I first came across this story a few months ago. One of the Jewish groups I am a member of on Facebook, posted a link to a video that was described as showing a few moments in a Polish shtetl on the eve of World War II. I clicked on the link, watched the video and promptly almost burst out in tears at my desk. I’ve watched my share of documentaries on the atrocities of the Nazi genocide and both “Schindler’s List” and “The Pianist” made me cry so hard that I had given myself migraines. So I thought myself if not immune, then at least somewhat stronger in what I can handle. It’s an entirely different experience to watch the dead when they are visibly dead. It’s heartbreaking. It’s monstrous. But you CAN’T do a thing about it. It’s a whole other kind of hell to watch happy people crowding around a camera hoping to see what’s going on, hoping to get on film, or completely oblivious of the fact that a camera is recording their every moves knowing that within a number of years that one can count on a single hand most of them would be murdered. How do you reconcile the knowledge of the end with visions of mundane times? And then while indulging in my weekly search for a new book to read through my library, I stumbled on Glenn Kurtz’s ” Three Minutes in Poland,” the book spawn of the film. I will honestly admit that I was crying while still reading the intro. This was some feat as I began reading it while commuting to work on a local train and local train ride is not a place where one wants to admit vulnerability.

The story
So how does a film strip translate into a book? In 2009 Glenn Kurtz stumbles on a film of his grandparents’ long ago European vacation while going through stored items at his parents’ house in Florida. Amongst such popular European tourist “traps” as Paris and Switzerland, for merely a day in 1938 David and Lena (Liza) Kurtz visit a Polish town Nasielsk where David was born in the late 1880s and shoot three short minutes in a life of the largely Jewish shtetl a mere year before the Nazi occupation. Its three minutes of sweeping panoramic views of the town’s pride and joy, the synagogue, three minutes of children jumping into the screen, three minutes of people going about their day oblivious to the camera, never in the know what is just around the corner.  Kurtz, however, is not oblivious to the significance of the film and gets in touch with the Holocaust Museum in DC to get the film restored and documented as part of the Steven Spielberg Video and Film archive. The entirety of the 14 minute film (both in color and black-and-white) including the 3 minutes in Poland are now available for view at the United States Holocaust Museum in Washington DC and can be viewed at this link. The David Kurtz Collection </a

The story could have ended there but in fact it was just the beginning. A granddaughter of a Nasielsk man viewed the video and recognized her grandfather in a thirteen year full faced boy angling for screen time in several separate moments of the film. She got in touch with the Holocaust Museum and eventually Kurtz himself. This discovery took him away from the novel he was trying to write and sent him in a multi-year and multi continent search (even into the bitch of a Polish irrigation ditch) to learn about Nasielsk, to tell as many stories of the Nasielskers still alive and to identify as many people in the film as possible and tell their stories. In the course of the search we meet Morry, Grace, Lesley and others, the few remaining Holocaust survivors of the 80 Jews from the 3,000 strong Jewish community. From some Kurtz learns about Orthodox childhood in a Jewish town. From others he learns gossip from the long ago. From most he learns about their survival in the sea of death. And to all of them Kurtz brings back painful memories while putting them once more face to photo with their neighbors, friends, and parents for the first time since 1939.
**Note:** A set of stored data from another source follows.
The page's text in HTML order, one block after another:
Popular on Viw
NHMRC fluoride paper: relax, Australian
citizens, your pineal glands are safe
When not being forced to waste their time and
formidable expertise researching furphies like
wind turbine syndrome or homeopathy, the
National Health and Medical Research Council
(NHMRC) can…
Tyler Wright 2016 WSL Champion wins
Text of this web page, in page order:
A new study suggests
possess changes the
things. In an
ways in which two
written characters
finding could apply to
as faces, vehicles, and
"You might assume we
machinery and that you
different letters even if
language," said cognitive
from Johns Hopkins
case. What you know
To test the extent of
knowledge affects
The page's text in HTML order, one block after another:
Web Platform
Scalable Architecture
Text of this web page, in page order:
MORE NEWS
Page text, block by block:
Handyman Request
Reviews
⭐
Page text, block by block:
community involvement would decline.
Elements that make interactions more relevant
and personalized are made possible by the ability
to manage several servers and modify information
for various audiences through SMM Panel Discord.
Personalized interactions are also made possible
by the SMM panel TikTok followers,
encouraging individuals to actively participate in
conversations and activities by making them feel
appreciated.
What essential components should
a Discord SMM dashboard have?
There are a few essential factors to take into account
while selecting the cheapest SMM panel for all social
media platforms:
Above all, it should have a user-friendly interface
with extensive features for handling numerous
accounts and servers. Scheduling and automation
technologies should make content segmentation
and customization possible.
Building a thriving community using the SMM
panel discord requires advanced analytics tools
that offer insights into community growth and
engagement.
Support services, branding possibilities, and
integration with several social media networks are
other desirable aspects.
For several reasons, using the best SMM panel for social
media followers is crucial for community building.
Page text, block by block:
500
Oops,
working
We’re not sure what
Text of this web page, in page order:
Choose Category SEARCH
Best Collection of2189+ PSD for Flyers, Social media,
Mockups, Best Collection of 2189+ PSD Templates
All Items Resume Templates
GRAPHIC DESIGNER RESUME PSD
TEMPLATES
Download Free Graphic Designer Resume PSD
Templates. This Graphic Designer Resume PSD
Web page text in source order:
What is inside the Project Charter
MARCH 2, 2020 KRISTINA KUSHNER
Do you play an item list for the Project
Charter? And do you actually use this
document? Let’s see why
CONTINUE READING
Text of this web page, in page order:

Lessons of “Three Minutes”
So. I loved this book. I didn’t want to stop reading it. I cried. I smiled. I cried again. And I was filled with love for my people and their strength. This book was a bright light from the time of shadows. It made me once again consider the miracle of my grandparents’ survival. Like some of the Nasielskers, my maternal grandparents were evacuated from their homes to other lands, in their case, Central Asia where they eventually met each other. And like some others, my paternal grandparents spent the war years in the ghetto but were saved by the miracle of geographic chance. They were lucky and here I am. The times for the Jews are once again trying. Anti-Semitism is not eradicated. There is still plenty of hate and violence. This is why it is important to remember these stories, and to give them life. Kurtz says “It’s going back and saying, Yes, there was a world.” This is the world that we must remember, honor and cherish. This is the world of Nasielsk, of Shargorod, of Warsaw, of Vilna, of Kiev. As a child of survivors and the heir of those that made it and those that did not, it is my responsibility to share their story. And in the trying times of today when a Jewish fraternity in my alma mater, UC Davis, gets defaced by swastikas, when a kosher supermarket in Paris gets attacked and people within are killed because of who they are, I must stand up and say along with Kurtz, “In a place where there is no person to make a difference, strive to be that person.”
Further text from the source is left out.